Java shallow copy, not working as expected

Question

This is probably very trivial to many of you, but I could not find the answer to it. Thanks in advance for any help.

In short, I shallow copy a list, then modify one of its elements, but the change is not reflected in the other list, despite almost every resource saying that they are just two references to the same object, and any change in one should be reflected in the other one.

P.S. I have already checked out questions like this one that clarify the differences b/w shallow and deep copy. My question is why despite those theories, sometimes shallow-copy behaves like deep-copy.

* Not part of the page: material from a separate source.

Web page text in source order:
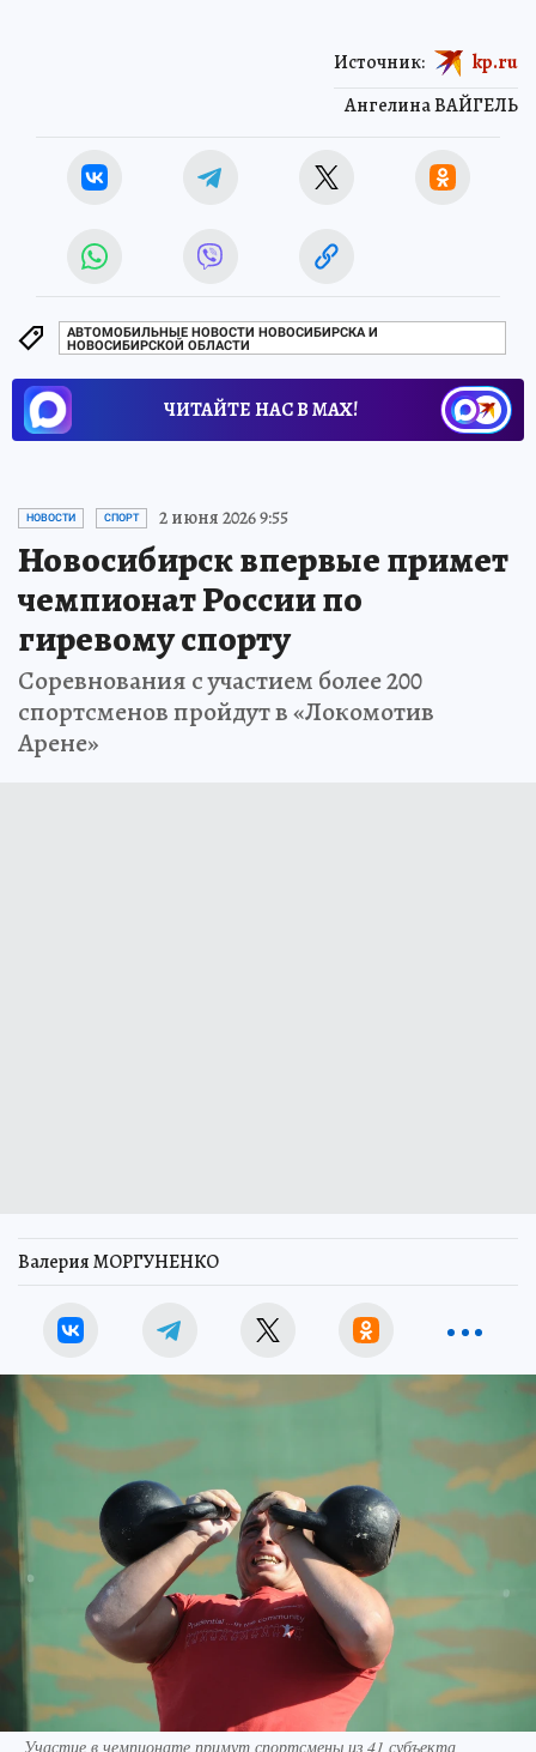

    List<Integer> lst1 = new ArrayList<>();
    lst1.add(2);
    lst1.add(6);
    lst1.add(1);
    lst1.add(4);
    lst1.add(9);
    lst1.add(5);

    List<Integer> lst2 = new ArrayList<>(lst1);
    lst1.set(0, 3);

    System.out.println("lst1 = " + lst1);
    System.out.println("lst2 = " + lst2);

result:

lst1 = [3, 6, 1, 4, 9, 5]

lst2 = [2, 6, 1, 4, 9, 5]

Answer 1

What you have is a shallow copy, yes, but any copy will show the change you describe. If it weren't a copy at all, it'd show that change, e.g. List<Integer> lst2 = lst1;.

The difference between a shallow and a deep copy is what happens to mutable elements in the array. Here is an example that shows the difference between a shallow and a deep copy.

List<List<Integer>> lst1 = new ArrayList<>();
lst1.add(new ArrayList<>(Arrays.asList(5)));
System.out.println(lst1); // [[5]]
List<List<Integer>> lstShallowCopy = new ArrayList<>(lst1); // shallow copy
List<List<Integer>> lstDeepCopy = lst1.stream()
   .map(ArrayList::new)
   .collect(toList()); // deep copy
List<List<Integer>> lstNotACopy = lst1; // not a copy at all

lst1.get(0).add(6);
lst1.add(Arrays.asList(7));

System.out.println(lst1); // [[5, 6], [7]]
System.out.println(lstShallowCopy); 
  // [[5, 6]]: shows modifications to the original elements, but 
  // doesn't include new elements
System.out.println(lstDeepCopy); // [[5]]
  // shows no modifications at all
System.out.println(lstNotACopy); // [[5, 6], [7]]
  // shows all modifications

Answer 2

There seems to be a confusion as to what deep-copy and shallow-copy means.

A shallow copy is a new list that contains the same objects. You can prove that this is what happens like so:

List<AtomicBoolean> a = Arrays.asList(new AtomicBoolean(true));
List<AtomicBoolean> b = new ArrayList<>(a);
b.get(0).set(false);
a == b // false
a.get(0) == a.get(b) // true

a and b are difference lists, but they contain all the same objects.

A deep copy requires copying all the objects in the list. In this case it would be:

List<AtomicBoolean> b = a.stream().map(value -> new AtomicBoolean(value.get())).collect(toList());

However, note that since int is immutable, there is no difference between a shallow copy and a deep copy.

Also note that a shallow copy is still a different object, and that change its properties does not reflect on the original object. In your case, calling .set changes the copy only.

Answer 3

The new keyword causes a brand new List to be created, since you are assigning lst2 to a new list. Any time the new keyword is used, a brand new object is created that hasn't before been referenced. Since lst2 is instantiated to a new list, this new list has its own space in memory separate from the previous list.

Separately, if your list contained references to mutable objects, not integers, that would be a different story.